**TASK DETAILS**. Output the data that follows exactly, line for line.

**SUPPLIED INFORMATION**.
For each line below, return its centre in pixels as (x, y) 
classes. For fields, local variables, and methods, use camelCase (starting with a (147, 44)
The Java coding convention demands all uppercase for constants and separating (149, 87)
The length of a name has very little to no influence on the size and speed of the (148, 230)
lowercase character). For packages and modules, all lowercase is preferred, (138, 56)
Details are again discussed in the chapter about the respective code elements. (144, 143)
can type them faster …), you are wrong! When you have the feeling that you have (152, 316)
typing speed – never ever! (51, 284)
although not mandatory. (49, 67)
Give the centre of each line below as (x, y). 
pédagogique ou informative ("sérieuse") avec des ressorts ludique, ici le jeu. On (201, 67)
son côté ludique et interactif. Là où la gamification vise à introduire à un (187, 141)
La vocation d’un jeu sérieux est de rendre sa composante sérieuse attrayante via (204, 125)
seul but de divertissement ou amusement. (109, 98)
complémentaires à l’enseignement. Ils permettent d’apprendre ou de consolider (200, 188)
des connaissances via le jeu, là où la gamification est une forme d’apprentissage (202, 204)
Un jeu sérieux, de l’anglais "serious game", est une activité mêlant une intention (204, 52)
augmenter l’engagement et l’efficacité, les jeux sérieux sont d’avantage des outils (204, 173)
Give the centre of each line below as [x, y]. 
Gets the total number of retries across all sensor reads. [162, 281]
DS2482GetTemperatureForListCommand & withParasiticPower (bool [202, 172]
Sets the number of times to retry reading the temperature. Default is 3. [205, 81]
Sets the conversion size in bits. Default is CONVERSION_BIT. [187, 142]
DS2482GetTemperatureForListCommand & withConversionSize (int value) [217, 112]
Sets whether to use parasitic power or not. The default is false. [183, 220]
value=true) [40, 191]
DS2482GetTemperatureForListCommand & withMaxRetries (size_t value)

**ANSWER BOX**.
For each line below, return its centre in pixels as (x, y) 
classes. For fields, local variables, and methods, use camelCase (starting with a (147, 44)
The Java coding convention demands all uppercase for constants and separating (149, 87)
The length of a name has very little to no influence on the size and speed of the (148, 230)
lowercase character). For packages and modules, all lowercase is preferred, (138, 56)
Details are again discussed in the chapter about the respective code elements. (144, 143)
can type them faster …), you are wrong! When you have the feeling that you have (152, 316)
typing speed – never ever! (51, 284)
although not mandatory. (49, 67)
Give the centre of each line below as (x, y). 
pédagogique ou informative ("sérieuse") avec des ressorts ludique, ici le jeu. On (201, 67)
son côté ludique et interactif. Là où la gamification vise à introduire à un (187, 141)
La vocation d’un jeu sérieux est de rendre sa composante sérieuse attrayante via (204, 125)
seul but de divertissement ou amusement. (109, 98)
complémentaires à l’enseignement. Ils permettent d’apprendre ou de consolider (200, 188)
des connaissances via le jeu, là où la gamification est une forme d’apprentissage (202, 204)
Un jeu sérieux, de l’anglais "serious game", est une activité mêlant une intention (204, 52)
augmenter l’engagement et l’efficacité, les jeux sérieux sont d’avantage des outils (204, 173)
Give the centre of each line below as [x, y]. 
Gets the total number of retries across all sensor reads. [162, 281]
DS2482GetTemperatureForListCommand & withParasiticPower (bool [202, 172]
Sets the number of times to retry reading the temperature. Default is 3. [205, 81]
Sets the conversion size in bits. Default is CONVERSION_BIT. [187, 142]
DS2482GetTemperatureForListCommand & withConversionSize (int value) [217, 112]
Sets whether to use parasitic power or not. The default is false. [183, 220]
value=true) [40, 191]
DS2482GetTemperatureForListCommand & withMaxRetries (size_t value)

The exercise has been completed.